投資用マンションの大規模修繕と管理組合

マンションオーナーにとって、頭の痛い問題が修繕積立金の問題です。とくにコロナが明けてからの資材、工事費が高騰し修繕積立金が不足するマンションが増えています。それは投資用マンションも同じこと。資産を守るためにどうすればよいか。

齋藤岳志2024/02/14

管理体制に不安があれば売却もやむなし

そのような中で、実際に私なりの直感で今一つしっくりこない、と感じたマンションの部屋を売却した経験もあります。

その物件は20㎡前後のワンルームタイプが中心の、総戸数40戸弱のマンションでした。
築年数としては15年くらいで、定期的なメンテナンスはしていましたが、大規模修繕工事は、まだ行っていない状態です。

大規模修繕工事の目安は、おおよそ12~15年くらいで周期的に行うのが良いと言われています。
しかし、管理組合総会の議案書を見ても、大規模修繕工事に関して、検討もされていない様子でした。そこで総会に出席したした際、質問をしてみました。

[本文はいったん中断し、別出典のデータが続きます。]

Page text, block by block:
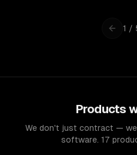
1 /
Products
We don't just contract —
software. 17
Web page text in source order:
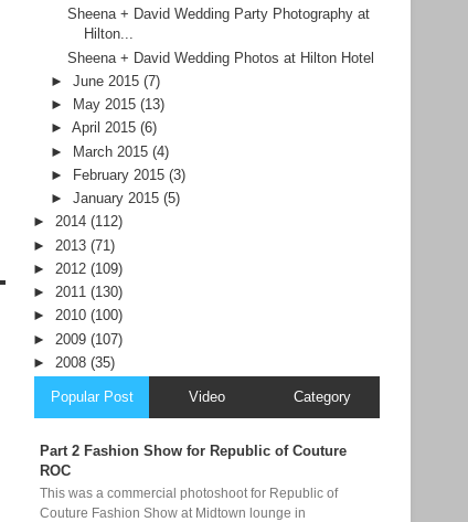
Sheena + David Wedding Party Photography at
Hilton...
Sheena + David Wedding Photos at Hilton Hotel
► June 2015 (7)
►
May 2015 (13)
► April 2015 (6)
► March 2015 (4)
►
February 2015 (3)
► January 2015 (5)
► 2014 (112)
► 2013 (71)
► 2012 (109)
► 2011 (130)
► 2010 (100)
► 2009 (107)
► 2008 (35)
Popular Post Video Category
Part 2 Fashion Show for Republic of Couture
ROC
This was a commercial photoshoot for Republic of
Couture Fashion Show at Midtown lounge in
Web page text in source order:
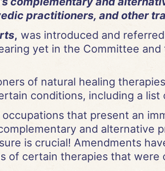
practitioners, and other
, was introduced and
yet in the Committee
of natural healing
conditions, including a list
that present an
and alternative
is crucial! Amendments
of certain therapies that were
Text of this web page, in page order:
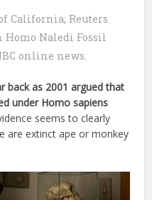
California; Reuters
Homo Naledi Fossil
online news.
back as 2001 argued that
under Homo sapiens
seems to clearly
are extinct ape or monkey
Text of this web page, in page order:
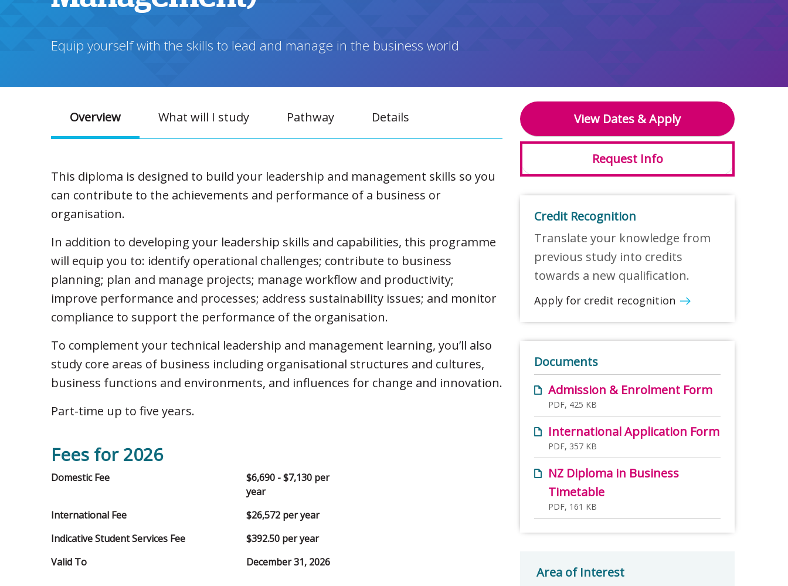
Equip yourself with the skills to lead and manage in the business world
Overview What will I study Pathway Details
This diploma is designed to build your leadership and management skills so you
can contribute to the achievements and performance of a business or
organisation.
In addition to developing your leadership skills and capabilities, this programme
will equip you to: identify operational challenges; contribute to business
planning; plan and manage projects; manage workflow and productivity;
improve performance and processes; address sustainability issues; and monitor
compliance to support the performance of the organisation.
To complement your technical leadership and management learning, you’ll also
study core areas of business including organisational structures and cultures,
business functions and environments, and influences for change and innovation.
Part-time up to five years.
Fees for 2026
Domestic Fee
$6,690 - $7,130 per
year
International Fee
$26,572 per year
Indicative Student Services Fee
$392.50 per year
Valid To
December 31, 2026
View Dates & Apply
Request Info
Credit Recognition
Translate your knowledge from
previous study into credits
towards a new qualification.
Apply for credit recognition
Documents
Admission & Enrolment Form
PDF, 425 KB
International Application Form
PDF, 357 KB
NZ Diploma in Business
Timetable
PDF, 161 KB
Area of Interest
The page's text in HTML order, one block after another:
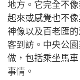
地方。它完全不
起來或感覺也不
神像以及百老匯
客到訪。中央公
做，包括乘坐馬
事情。
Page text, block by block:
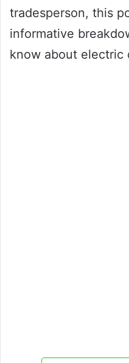
tradesperson, this
informative
know about electric
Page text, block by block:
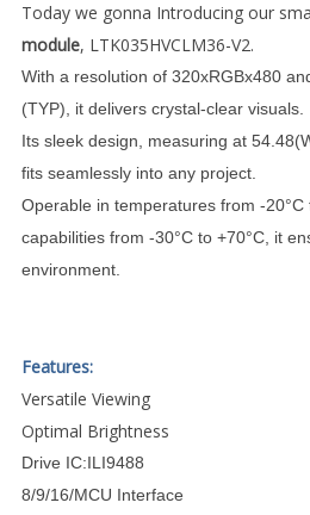
Today we gonna Introducing our
module, LTK035HVCLM36-V2.
With a resolution of 320xRGBx480
(TYP), it delivers crystal-clear visuals.
Its sleek design, measuring at
fits seamlessly into any project.
Operable in temperatures from -20°C
capabilities from -30°C to +70°C, it
environment.
Features:
Versatile Viewing
Optimal Brightness
Drive IC:ILI9488
8/9/16/MCU Interface
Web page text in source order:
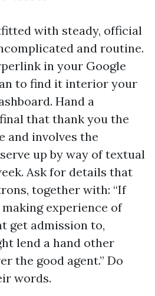
with steady, official
and routine.
in your Google
to find it interior your
Hand a
that thank you the
and involves the
up by way of textual
Ask for details that
together with: “If
experience of
get admission to,
lend a hand other
the good agent.” Do
words.
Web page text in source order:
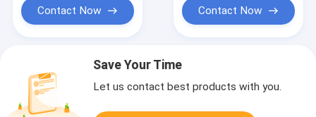
Contact Now Contact Now
Save Your Time
Let us contact best products with you.
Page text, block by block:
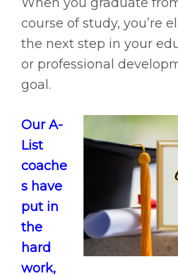
When you graduate
course of study, you’re
the next step in your
or professional
goal.
Our A-
List
coache
s have
put in
the
hard
work,

総会の場にいたのは、理事長と監事、建物管理会社の担当者と私だけ。
しかも、理事長も監事も、マンションに関して精通している雰囲気は感じられません。
理事長や監事も、ほかにやる方がいないから、仕方なく引き受けているような雰囲気でした。
そのため、議案などに関しても、すべて建物管理会社の言われるまま、という様子です。

そこで私が大規模修繕について質問をすると、
「大規模修繕? やる必要があるの?」
みたいな反応だったのを今でも覚えています。

返答に窮している理事長を見かねて、建物管理会社の担当者が、こう答えました。
「そろそろ必要かと検討はしていますが、まだ大きな修繕箇所も見受けられないので、引き続き、検討事項として組合に提案していきます」

この回答にしっくりこなかったため、総会の全体の雰囲気も勘案し「この部屋は売却しよう」と決断しました。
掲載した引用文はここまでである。